Yesterday, I saw this site was timing out with HTTP 503 (Service Temporarily Unavailable) and I couldn’t access my WordPress blog. Whut?
I logged into my shared hosting shell, looked at the server logs, and saw I was being hammered by some scraper bot. So of course Apache’s mod_security was throttling my site and returning 503’s to everything.
So, what to do? Edit the .htaccess to tell the bot to fuck off.
# scraper bots
#"Scrapy/2.11.2 (+https://scrapy.org)"
RewriteCond %{HTTP_USER_AGENT} ^Scrapy [NC]
RewriteRule . - [F,L]
Essentially, if the user agent starts with “Scrapy” (No Case sensitivity), tell it that it’s Forbidden (HTTP 403) and end the request. (see a full example)
That’s the first bot I’ve had to block with mod_rewrite, but I get the sinking feeling it won’t be the last.
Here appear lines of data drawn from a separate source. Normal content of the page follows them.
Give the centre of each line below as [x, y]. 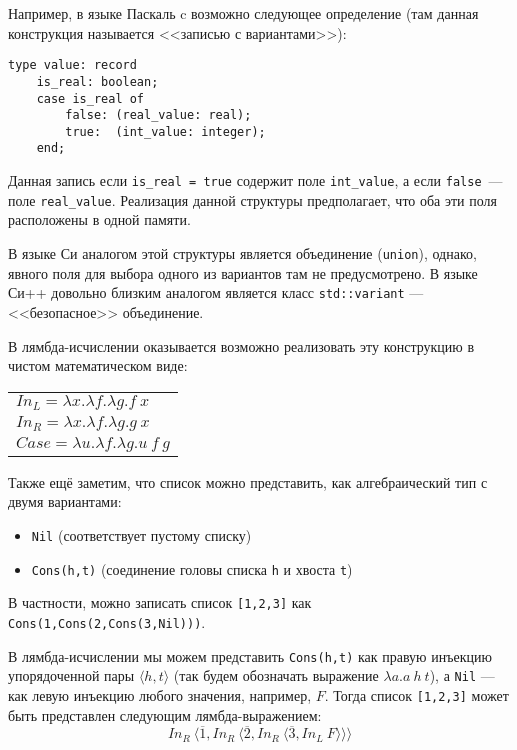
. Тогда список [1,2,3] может [416, 694]
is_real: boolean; [97, 81]
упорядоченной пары [71, 675]
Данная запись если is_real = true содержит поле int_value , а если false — [255, 180]
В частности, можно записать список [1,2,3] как [160, 602]
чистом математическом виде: [98, 365]
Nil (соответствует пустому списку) [141, 534]
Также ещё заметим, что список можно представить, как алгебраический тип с [248, 481]
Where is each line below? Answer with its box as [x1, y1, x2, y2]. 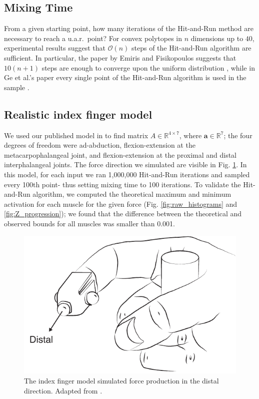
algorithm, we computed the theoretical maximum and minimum [32, 189, 231, 199]
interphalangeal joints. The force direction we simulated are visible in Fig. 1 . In [4, 159, 247, 170]
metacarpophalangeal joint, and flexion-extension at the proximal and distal [4, 149, 237, 160]
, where [179, 130, 202, 140]
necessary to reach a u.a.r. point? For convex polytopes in [4, 33, 182, 43]
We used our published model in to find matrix [4, 130, 148, 140]
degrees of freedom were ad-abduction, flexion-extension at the [4, 140, 195, 150]
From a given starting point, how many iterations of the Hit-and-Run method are [4, 23, 253, 34]
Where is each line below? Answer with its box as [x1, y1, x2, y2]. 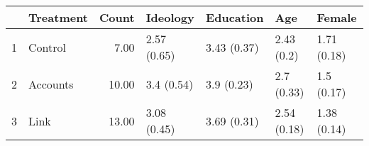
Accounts [28, 75, 74, 92]
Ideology [145, 9, 194, 26]
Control [28, 38, 66, 55]
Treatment [28, 9, 89, 26]
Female [316, 9, 357, 26]
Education [206, 9, 264, 26]
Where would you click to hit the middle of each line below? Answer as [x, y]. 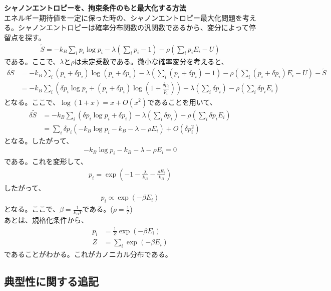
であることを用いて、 [182, 102]
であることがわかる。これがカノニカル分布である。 [88, 254]
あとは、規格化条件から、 [46, 220]
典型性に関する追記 [51, 281]
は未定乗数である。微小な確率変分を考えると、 [151, 61]
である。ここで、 [32, 61]
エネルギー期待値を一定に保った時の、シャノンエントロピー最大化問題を [123, 17]
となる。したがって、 [39, 140]
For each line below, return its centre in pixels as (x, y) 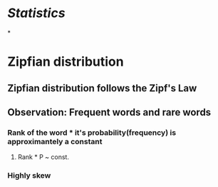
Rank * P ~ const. (43, 157)
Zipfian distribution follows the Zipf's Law (102, 88)
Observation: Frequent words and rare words (109, 112)
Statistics (36, 13)
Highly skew (29, 176)
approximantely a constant (55, 141)
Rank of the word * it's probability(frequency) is (92, 132)
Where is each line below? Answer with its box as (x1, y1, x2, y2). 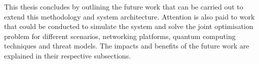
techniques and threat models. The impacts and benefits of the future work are (4, 40, 249, 51)
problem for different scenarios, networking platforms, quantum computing (4, 30, 236, 41)
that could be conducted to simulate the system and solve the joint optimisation (4, 21, 253, 31)
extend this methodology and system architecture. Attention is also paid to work (4, 11, 255, 21)
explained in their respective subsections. (4, 50, 131, 60)
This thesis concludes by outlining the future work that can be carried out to (4, 1, 243, 11)
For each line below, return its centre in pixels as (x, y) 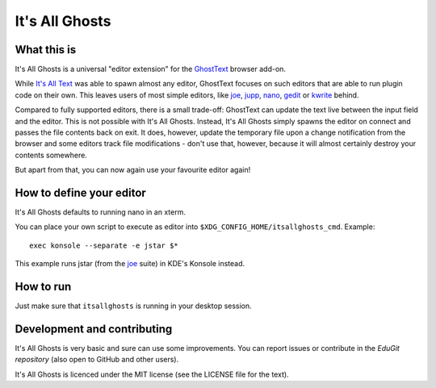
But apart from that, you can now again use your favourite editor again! (133, 170)
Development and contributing (94, 329)
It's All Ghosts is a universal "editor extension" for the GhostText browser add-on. (151, 69)
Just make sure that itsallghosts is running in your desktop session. (133, 306)
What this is (46, 50)
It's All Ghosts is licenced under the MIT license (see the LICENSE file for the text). (152, 374)
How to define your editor (81, 193)
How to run (43, 287)
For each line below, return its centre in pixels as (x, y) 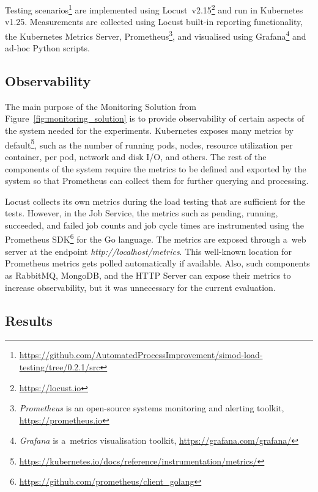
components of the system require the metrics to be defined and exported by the (156, 168)
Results (29, 320)
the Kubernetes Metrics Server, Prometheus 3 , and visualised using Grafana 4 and (156, 35)
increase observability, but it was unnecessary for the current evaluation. (140, 287)
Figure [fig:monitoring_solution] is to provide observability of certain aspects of (155, 118)
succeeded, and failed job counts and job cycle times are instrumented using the (154, 225)
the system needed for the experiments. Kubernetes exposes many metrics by (149, 130)
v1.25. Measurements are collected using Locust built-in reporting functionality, (154, 22)

At least it’s honest enough to announce a unique user agent string instead of saying it’s Mozilla or some shit.
Nobody obeys robots.txt anymore. Nobody.
I fucking hate AI. Assholes Incorporated. But AI didn’t do this; humans did this to the Web. We did it. Humans. We did it to each other. We did it to ourselves. Humans.